Die Pose wird auch ‚das Original‘ genannt. Lady Wynter sagt, dass dies der allererste Schritt ist, um verführerisch zu sein. Du musst zuerst die Haltung lernen, dann folgt alles andere.
In der Millisekunde, in der ich The Beast nur in seinen sehr engen Boxershorts herauskommen sehe, schreie ich fast auf. Ich schaffe es jedoch gerade so, den Schrei zu unterdrücken, und verwandle mich in mein normales Ich, bevor er mich erkennt. Denn ich bin mir sicher, dass er mich erkennen würde.
Genau wie ich ihn erkenne.
The Beast.
Mein Benny.
Sofort beginne ich mir Sorgen um Ben zu machen. Ist das der Grund, warum er all die Jahre so viel trainiert hat? Weil er ein knallharter Kämpfer ist?
Er sieht aus wie Brad Pitt, aber ich habe ihn noch nie so ... so nackt gesehen. Ich wusste, dass er durchtrainiert und sehr sportlich ist, aber ... oh mein Gott!
Ich hatte keine Ahnung, dass Ben Tattoos hat.
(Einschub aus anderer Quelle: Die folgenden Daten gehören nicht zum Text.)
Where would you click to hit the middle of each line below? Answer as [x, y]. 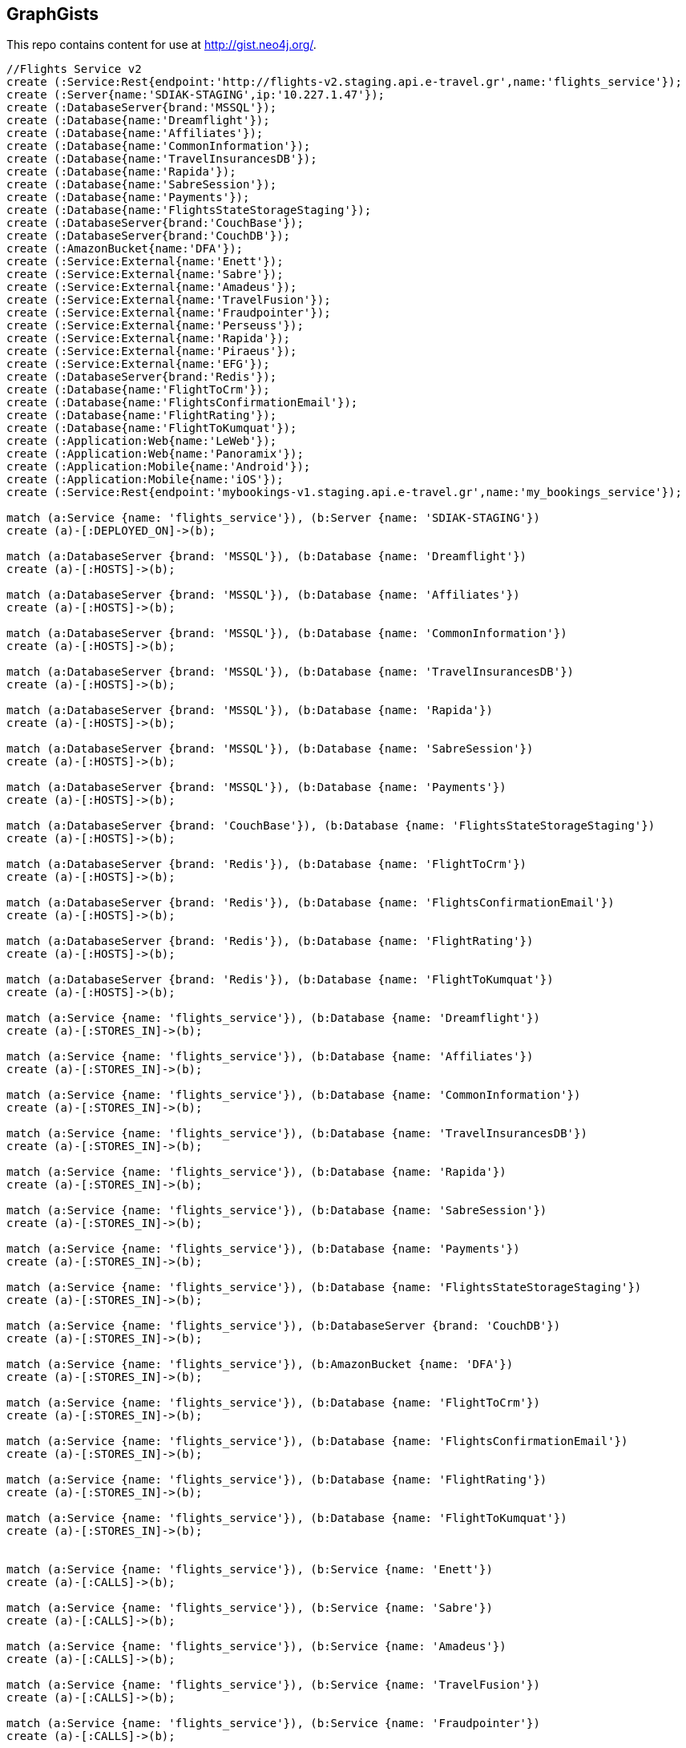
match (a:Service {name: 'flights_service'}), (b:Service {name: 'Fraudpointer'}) [273, 1724]
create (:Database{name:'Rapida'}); [121, 172]
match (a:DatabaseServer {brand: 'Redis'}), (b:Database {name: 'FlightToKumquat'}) [280, 980]
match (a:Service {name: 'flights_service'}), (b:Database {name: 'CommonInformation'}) [294, 1095]
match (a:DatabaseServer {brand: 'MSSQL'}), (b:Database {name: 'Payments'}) [256, 787]
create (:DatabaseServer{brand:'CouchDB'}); [149, 236]
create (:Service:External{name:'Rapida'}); [149, 339]
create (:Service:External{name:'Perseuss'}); [155, 326]
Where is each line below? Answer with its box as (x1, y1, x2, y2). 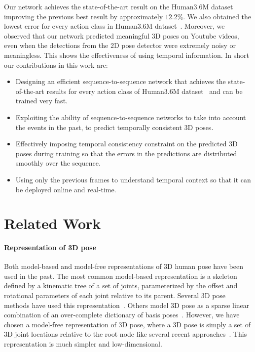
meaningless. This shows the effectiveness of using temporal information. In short (4, 49, 249, 60)
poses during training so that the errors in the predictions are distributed (15, 148, 237, 158)
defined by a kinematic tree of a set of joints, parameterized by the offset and (4, 280, 238, 291)
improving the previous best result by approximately (4, 11, 163, 21)
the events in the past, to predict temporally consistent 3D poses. (15, 122, 214, 132)
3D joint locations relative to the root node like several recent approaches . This (4, 329, 247, 339)
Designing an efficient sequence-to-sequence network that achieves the (15, 76, 226, 87)
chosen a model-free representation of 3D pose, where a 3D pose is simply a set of (4, 319, 251, 329)
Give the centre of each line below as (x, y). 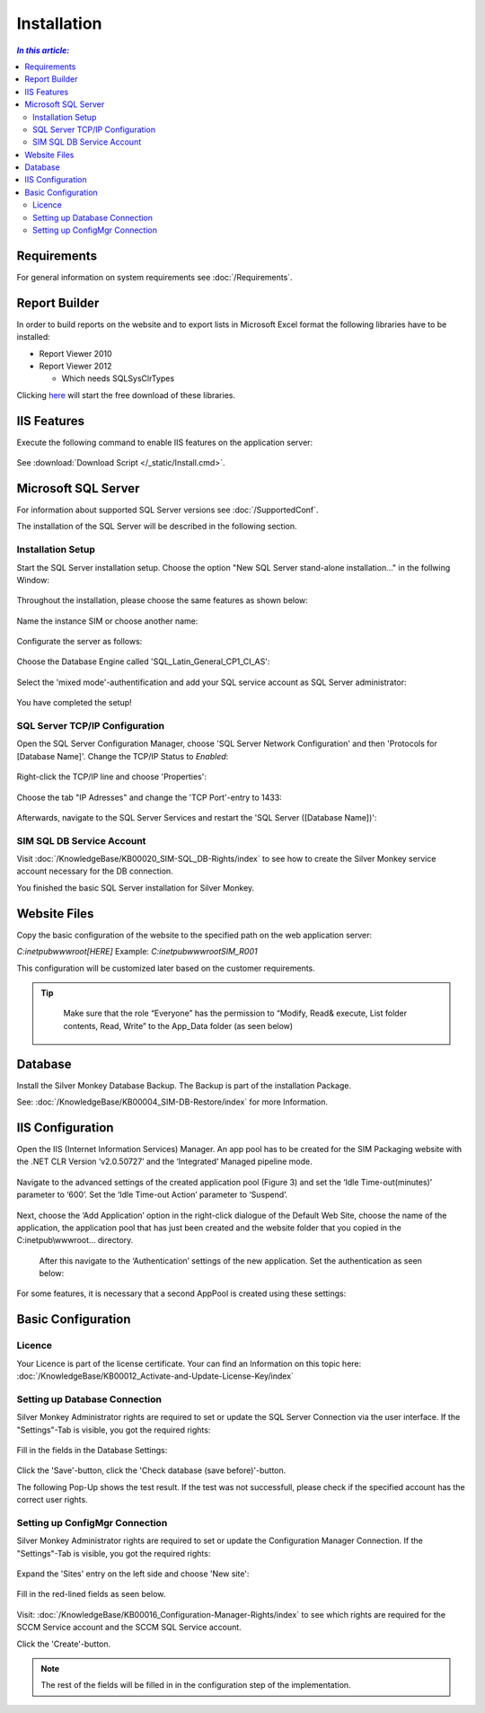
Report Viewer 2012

Auf seiner Brust und seinen Rippen befinden sich komplizierte, verschnörkelte Muster, die aussehen, als würden sie sich mit seinem Rücken verbinden.
Plötzlich sieht Ben nicht mehr so aus wie der süße Teddybär, den ich seit meiner Kindheit kenne. Jetzt sieht er aus wie ... nun ja, ein Tier. Wie ein Grizzlybär.
Ben mustert mich mit seinen hellblauen Augen. Ich bete, dass er meine Verkleidung nicht durchschaut. Ich bete, dass ich mein wahres Ich so gut wie möglich versteckt habe.
In den letzten drei Jahren bin ich im Strip-Club niemandem begegnet, den ich kenne. Das ist mein erster echter Test. Kann ich einen Mann, den ich schon mein ganzes Leben lang kenne, wirklich täuschen? Ich hoffe bei Gott, dass ich es kann.
Aber nicht nur das, jetzt muss ich auch noch vorgeben, seine Freundin zu sein! Ich muss vorgeben Bens Freundin zu sein!
Schmetterlinge flattern wie wild in meinem Bauch umher.
Wenn ich ihn nicht täuschen kann, wird mein Geheimnis auffliegen. Sie werden herausfinden, dass ihre kleine Mari eine Stripperin ist.
Erik wird mich umbringen.
Ich schlucke und schaue an Bens muskulösem Körper auf und ab; an seinen wogenden Muskeln.
Mein Bruder würde nicht einmal die Chance bekommen, mich zu töten. Wenn Ben die Wahrheit herausfindet, wird The Beast mich in Stücke reißen.